Пусть бы Сурков объяснил нам, как нам, «не догоняя самих себя образца 1989 года», перескочить в цивилизацию без нефти, газа и железа. В.Ю. Сурков, должностное лицо очень высокого ранга, делает в Президиуме РАН принципиально важное заявление: «Нам не нужна модернизация. Нужен сдвиг всей цивилизационной парадигмы… Речь действительно идет о принципиально новой экономике, новом обществе».
Это – стратегическая концепция. Она принята государственной властью? Кто ее вырабатывал, кто ее обсуждал? Какую «принципиально новую экономику» будут теперь строить в России? Как и почему? О каком «новом обществе» идет речь? Как оно будет устроено, на каких основаниях? Почему «нам не нужна модернизация»? Какие альтернативные типы развития имеются в виду? Какой «сдвиг всей цивилизационной парадигмы» нам, оказывается, нужен?..
Все это – не просто угроза для России, это состояние важнейшей функции государства несовместимо с длительной жизнью страны.

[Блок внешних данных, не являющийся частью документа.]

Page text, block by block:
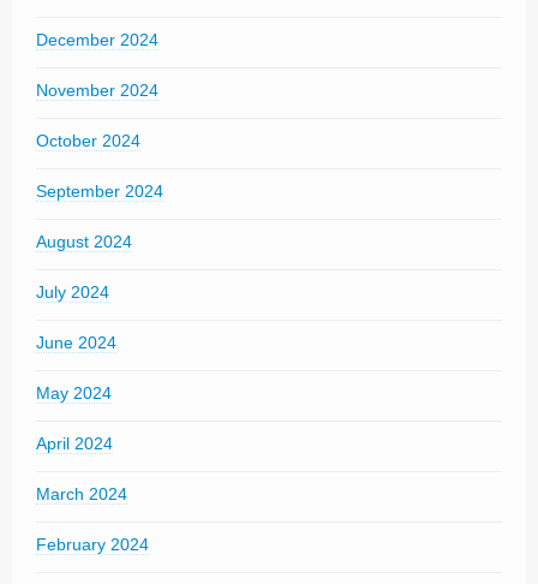
December 2024
November 2024
October 2024
September 2024
August 2024
July 2024
June 2024
May 2024
April 2024
March 2024
February 2024
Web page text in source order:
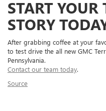
START YOUR
STORY
After grabbing coffee at your
to test drive the all new GMC
Pennsylvania.
Contact our team today.
Source
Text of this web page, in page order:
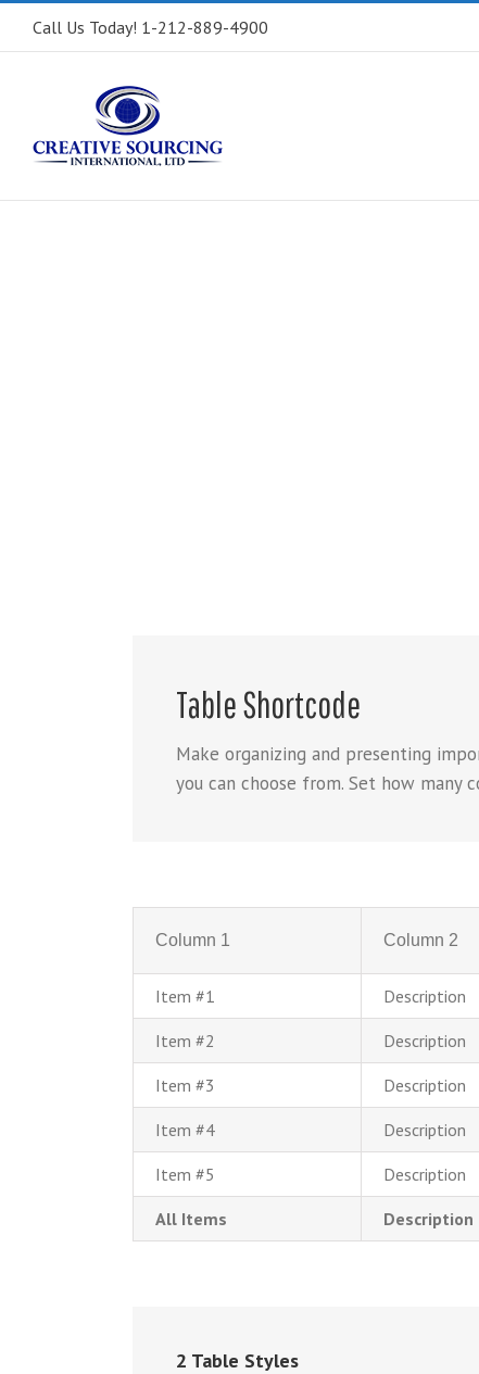
Call Us Today! 1-212-889-4900
Table Shortcode
Make organizing and presenting
you can choose from. Set how many
Column 1 Column 2
Item #1 Description
Item #2 Description
Item #3 Description
Item #4 Description
Item #5 Description
All Items Description
2 Table Styles
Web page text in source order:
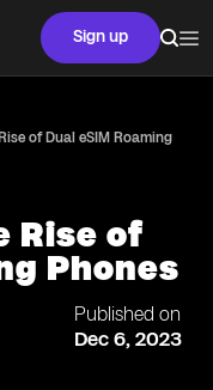
Sign up
of Dual eSIM Roaming
Rise of
Phones
Published on
Dec 6, 2023
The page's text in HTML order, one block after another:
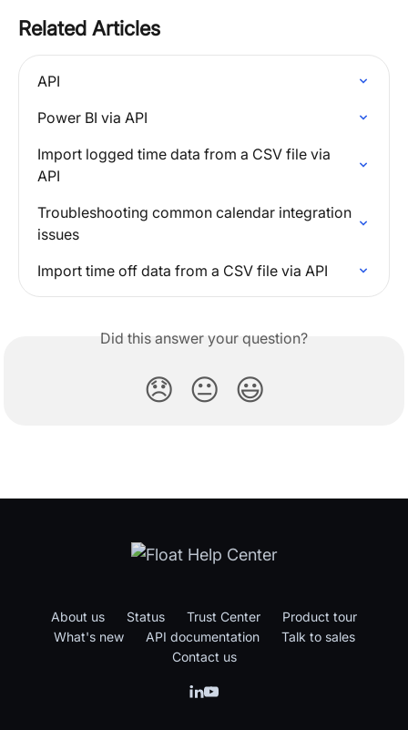
Related Articles
API
Power BI via API
Import logged time data from a CSV file via
API
Troubleshooting common calendar integration
issues
Import time off data from a CSV file via API
Did this answer your question?
😞 😐 😃
About us Status Trust Center
Product tour
What's new
API documentation
Talk to sales
Contact us
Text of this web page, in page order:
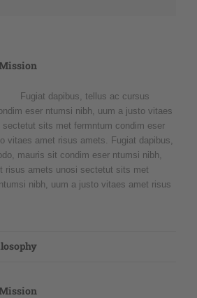
Fugiat dapibus, tellus ac cursus
eser ntumsi nibh, uum a justo vitaes
sits met fermntum condim eser
vitaes amet risus amets. Fugiat dapibus,
mauris sit condim eser ntumsi nibh,
risus amets unosi sectetut sits met
nibh, uum a justo vitaes amet risus
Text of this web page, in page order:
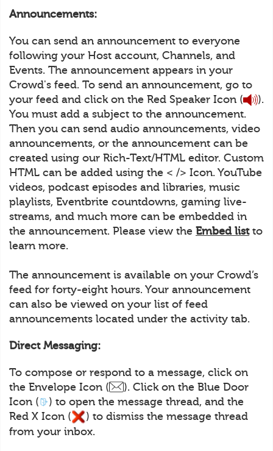
Announcements:
You can send an announcement to everyone
following your Host account, Channels, and
Events. The announcement appears in your
Crowd's feed. To send an announcement, go to
your feed and click on the Red Speaker Icon (
).
You must add a subject to the announcement.
Then you can send audio announcements, video
announcements, or the announcement can be
created using our Rich-Text/HTML editor. Custom
HTML can be added using the < /> Icon. YouTube
videos, podcast episodes and libraries, music
playlists, Eventbrite countdowns, gaming live-
streams, and much more can be embedded in
the announcement. Please view the Embed listto
learn more.
The announcement is available on your Crowd’s
feed for forty-eight hours. Your announcement
can also be viewed on your list of feed
announcements located under the activity tab.
Direct Messaging:
To compose or respond to a message, click on
the Envelope Icon (
). Click on the Blue Door
Icon (
) to open the message thread, and the
Red X Icon (
) to dismiss the message thread
from your inbox.
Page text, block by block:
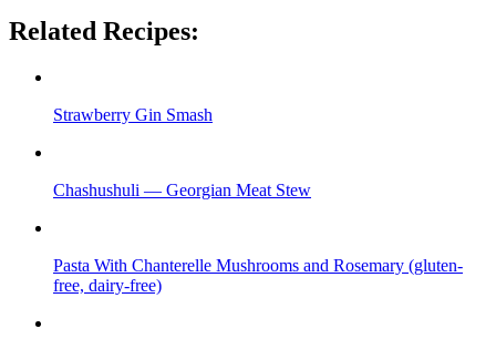
Related Recipes:
Strawberry Gin Smash
Chashushuli — Georgian Meat Stew
Pasta With Chanterelle Mushrooms and Rosemary (gluten-
free, dairy-free)
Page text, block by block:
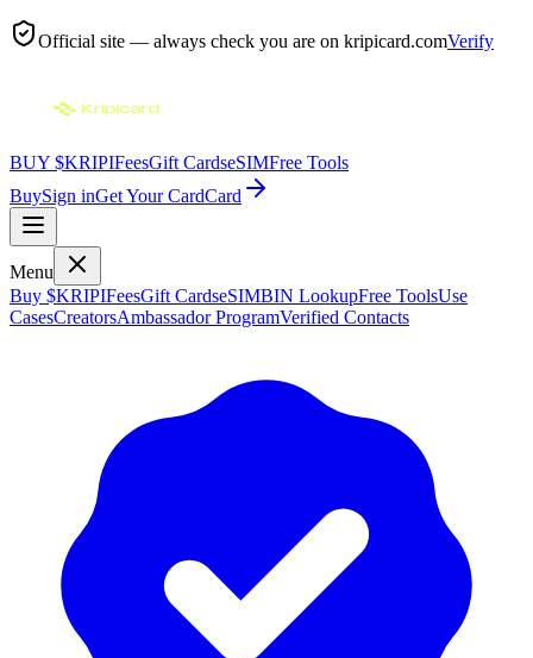
Official site — always check you are on kripicard.comVerify
BUY $KRIPIFeesGift CardseSIMFree Tools
BuySign inGet Your CardCard
Menu
Buy $KRIPIFeesGift CardseSIMBIN LookupFree ToolsUse
CasesCreatorsAmbassador ProgramVerified Contacts
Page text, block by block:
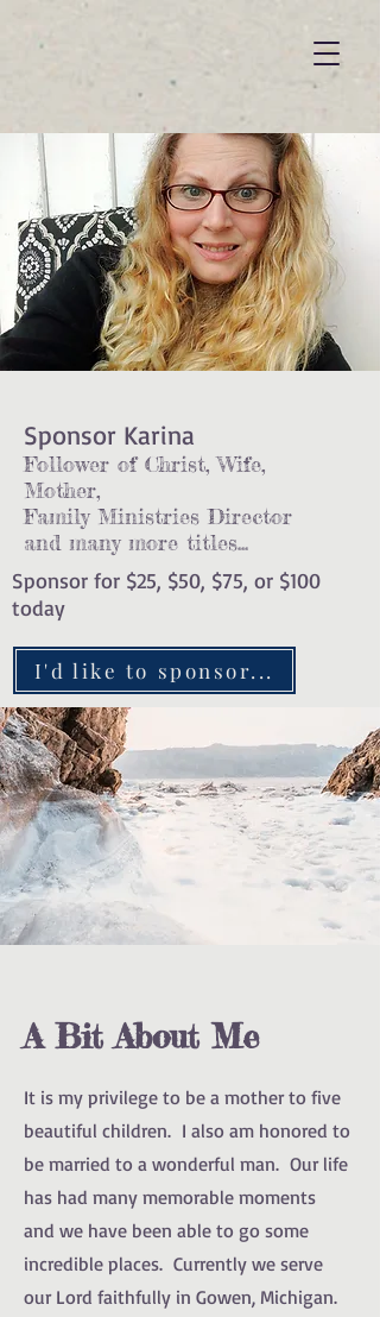
Sponsor Karina
Follower of Christ, Wife,
Mother,
Family Ministries Director
and many more titles...
Sponsor for $25, $50, $75, or $100
today
I'd like to sponsor...
A Bit About Me
It is my privilege to be a mother to five
beautiful children. I also am honored to
be married to a wonderful man. Our life
has had many memorable moments
and we have been able to go some
incredible places. Currently we serve
our Lord faithfully in Gowen, Michigan.
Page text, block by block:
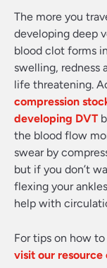
The more you
developing deep
blood clot forms
swelling, redness
life threatening.
compression
developing DVT
the blood flow
swear by
but if you don’t
flexing your
help with
For tips on how
visit our resource
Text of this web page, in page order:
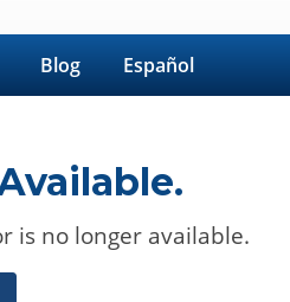
Blog Español
is no longer available.
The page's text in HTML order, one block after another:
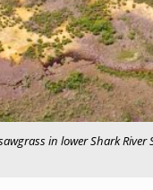
in lower Shark River
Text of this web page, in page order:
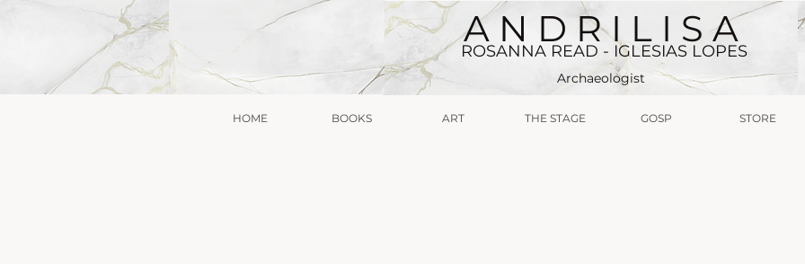
A N D R I L I S A
ROSANNA READ - IGLESIAS LOPES
Archaeologist
HOME BOOKS ART THE STAGE GOSP STORE

Если мы завели разговор о важных функциях государства, то нельзя обойти вниманием проблему государственного контроля. В антигосударственной кампании перестройки и реформ была массированная атака на структуры, выполняющие функции такого контроля. Было даже изобретено понятие «административно-командная система», представленная обществу как коллективный враг народа. Под прикрытием этой кампании еще до ликвидации СССР начался демонтаж многих контролирующих структур (например, таможни). В начале 90-х годов Россия, городская промышленно развитая страна, оказалась в необычной ситуации внезапного отказа механизмов, которые в норме гарантировали соответствие множества сторон обыденной реальности определенным нормам и стандартам.
Аптеки стали торговать фальсифицированными лекарствами, причем СМИ гипертрофировали масштабы этого явления, сея панику. Людей пугал сам факт внезапного отказа государства от функции надзора за такой деликатной сферой (при том, что контроль за качеством лекарств, поступавших в аптечную сеть, не был сопряжен с техническими трудностями – в отличие, например, от контроля за качеством мяса от скота, забитого на подворье и продаваемого на шоссе).
От отравления фальсифицированной водкой в 1994 г. умерло 55 тыс. человек. Это шокировало: где же контролирующие органы? Кто в государстве анализирует эту информацию и принимает решение? Человек, купивший в магазине продукт, который во все времена был под жестким контролем качества, и получивший смертельное отравление, – это факт, который обрушивает легитимность государства.